Overall, selling, general and administrative expenses increased 8.8% to $36.1 million for the three months ended September 30, 2003 from $33.2 million for the corresponding 2002 period. As a percentage of net revenues, selling, general and administrative expenses increased to 15.6% for the three months ended September 30, 2003 from 15.0% for the corresponding 2002 period.
Depreciation and amortization increased 9.0% to $11.3 million or 4.9% of net revenues for the three months ended September 30, 2003 from $10.3 million or 4.7% of net revenues for the corresponding 2002 period.
Income from operations increased 19.8% to $29.8 million or 12.8% of net revenues for the three months ended September 30, 2003 from $24.9 million or 11.3% of net revenues for the corresponding 2002 period. Income from operations from Covance's early development segment increased $4.9 million or 26.8% to $23.1 million or 22.0% of net revenues for the three months ended September 30, 2003 from $18.2 million or 19.4% of net revenues for the corresponding 2002 period, primarily driven by strong profitability in global toxicology, global chemistry and global Phase I services. Income from operations from Covance's late-stage development segment increased $0.6 million or 3.5% to $18.8 million or 14.8% of net revenues for the three months ended September 30, 2003 from $18.2 million or 14.3% of net revenues for the corresponding 2002 period, primarily driven by strong margins in our central laboratory services, partially offset by continued softness in our Phase IV services. Corporate expenses increased $0.6 million to $12.1 million or 5.2% of net revenues for the three months ended September 30, 2003 from $11.5 million or 5.2% of net revenues for the three months ended September 30, 2002.
Other expense, net decreased $0.5 million to $0.3 million for the three months ended September 30, 2003 from $0.8 million for the corresponding 2002 period. The weakening of the U.S. dollar during the three months ended September 30, 2002 drove foreign exchange transaction losses totaling $0.5 million as compared to losses totaling only $0.3 million for the comparable 2003 period. Also contributing to the decrease was a $0.2 million reduction in net interest expense.
Covance's effective tax rate for the three months ended September 30, 2003 was 34.1% as compared to 9.1% for the corresponding 2002 period. Covance's 2002 effective tax rate reflects the reversal of a $6.5 million income tax reserve relating primarily to the favorable settlement of a longstanding multi-year foreign income tax audit. Excluding the effect of this adjustment, Covance's effective tax rate for the three months ended September 30, 2002 was 36.1%.

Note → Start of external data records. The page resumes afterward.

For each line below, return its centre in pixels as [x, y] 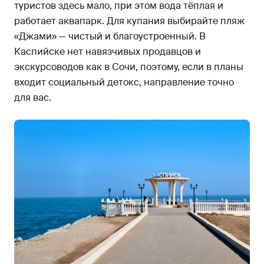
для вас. [33, 97]
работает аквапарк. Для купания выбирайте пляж [129, 21]
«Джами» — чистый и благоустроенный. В [110, 36]
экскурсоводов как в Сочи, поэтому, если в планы [129, 67]
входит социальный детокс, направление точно [124, 82]
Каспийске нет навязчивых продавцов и [108, 51]
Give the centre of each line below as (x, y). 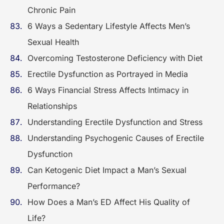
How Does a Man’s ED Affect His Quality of (109, 202)
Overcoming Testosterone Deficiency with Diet (116, 58)
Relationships (52, 106)
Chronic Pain (51, 10)
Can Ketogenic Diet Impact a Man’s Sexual (107, 170)
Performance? (56, 186)
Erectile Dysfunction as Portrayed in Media (108, 74)
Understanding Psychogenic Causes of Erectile (116, 138)
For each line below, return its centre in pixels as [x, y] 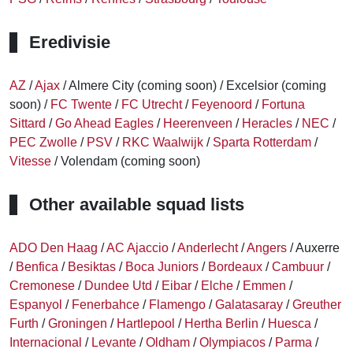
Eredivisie [70, 42]
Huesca [290, 323]
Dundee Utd [118, 286]
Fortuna [283, 104]
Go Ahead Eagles [104, 123]
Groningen [78, 323]
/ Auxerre [313, 248]
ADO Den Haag [54, 248]
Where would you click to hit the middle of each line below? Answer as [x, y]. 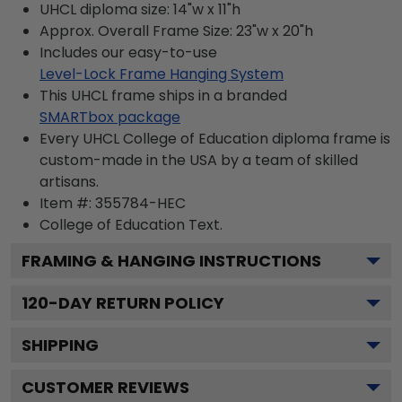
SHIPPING [60, 345]
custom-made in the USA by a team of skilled [199, 160]
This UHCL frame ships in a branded [163, 96]
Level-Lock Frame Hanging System [162, 74]
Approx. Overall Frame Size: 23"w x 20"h [176, 31]
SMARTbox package [110, 117]
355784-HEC [140, 203]
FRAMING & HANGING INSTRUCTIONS [171, 261]
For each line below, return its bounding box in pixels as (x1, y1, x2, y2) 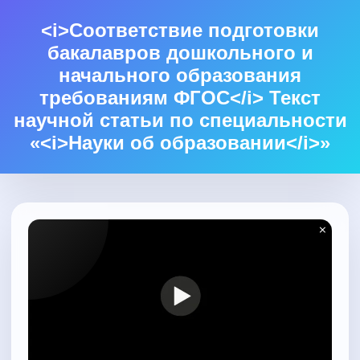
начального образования (59, 64, 301, 86)
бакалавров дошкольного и (47, 42, 313, 63)
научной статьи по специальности (13, 109, 347, 131)
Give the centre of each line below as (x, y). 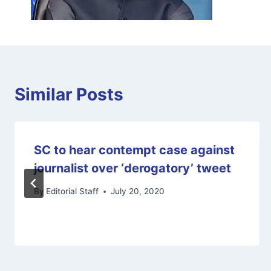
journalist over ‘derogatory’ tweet (132, 168)
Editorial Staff (73, 191)
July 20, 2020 (138, 191)
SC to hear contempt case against (134, 150)
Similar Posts (69, 94)

Covance has a minority equity position (approximately 22% at September 30, 2003) in Bio-Imaging Technologies, Inc. ("BITI"). BITI uses proprietary medical imaging technologies to process and analyze medical images, and also provides other services, including the data-basing and regulatory submission of medical images, quantitative data and text. During the three month period ended September 30, 2003, Covance recognized income of $0.1 million, representing its share of BITI's earnings.
Net income of $19.5 million for the three months ended September 30, 2003 decreased $2.4 million or 10.8% as compared to $21.9 million for the corresponding 2002 period. Excluding the $6.5 million income tax reserve reversal discussed above, net income increased $4.1 million or 26.8% as compared to the corresponding 2002 period.

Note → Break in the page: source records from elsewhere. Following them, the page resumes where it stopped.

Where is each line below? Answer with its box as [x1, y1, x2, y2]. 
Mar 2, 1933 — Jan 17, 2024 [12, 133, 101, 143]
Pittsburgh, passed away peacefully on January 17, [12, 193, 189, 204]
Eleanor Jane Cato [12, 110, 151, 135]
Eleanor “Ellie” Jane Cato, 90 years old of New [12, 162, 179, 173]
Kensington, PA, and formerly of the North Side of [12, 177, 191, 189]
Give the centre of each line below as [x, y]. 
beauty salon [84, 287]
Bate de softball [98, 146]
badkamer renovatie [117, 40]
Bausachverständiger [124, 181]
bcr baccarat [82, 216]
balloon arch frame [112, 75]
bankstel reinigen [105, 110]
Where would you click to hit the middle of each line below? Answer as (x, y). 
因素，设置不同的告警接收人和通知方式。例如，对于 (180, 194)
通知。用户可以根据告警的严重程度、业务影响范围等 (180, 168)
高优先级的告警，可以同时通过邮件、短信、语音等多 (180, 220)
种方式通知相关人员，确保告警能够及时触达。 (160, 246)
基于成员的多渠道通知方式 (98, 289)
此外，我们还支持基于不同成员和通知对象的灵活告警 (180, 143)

Nine Months Ended September 30, 2003 Compared with Nine Months Ended September 30, 2002. Net revenues increased 7.8% to $699.2 million for the nine months ended September 30, 2003 from $648.8 million for the corresponding 2002 period. Excluding the impact of foreign exchange rate variances between both periods, net revenues increased 5.2% as compared to the corresponding 2002 period. Net revenues from Covance's early development services grew 12.1%, or 9.2% excluding the impact of foreign exchange rate variances between both periods, on strong performance in our European toxicology, global chemistry and global Phase I clinical services. Net revenues from Covance's late-stage development segment increased 4.7%, or 2.2% excluding the impact of foreign exchange rate variances between both periods. Growth in our late-stage development segment was negatively impacted by softness in Phase IV net revenues.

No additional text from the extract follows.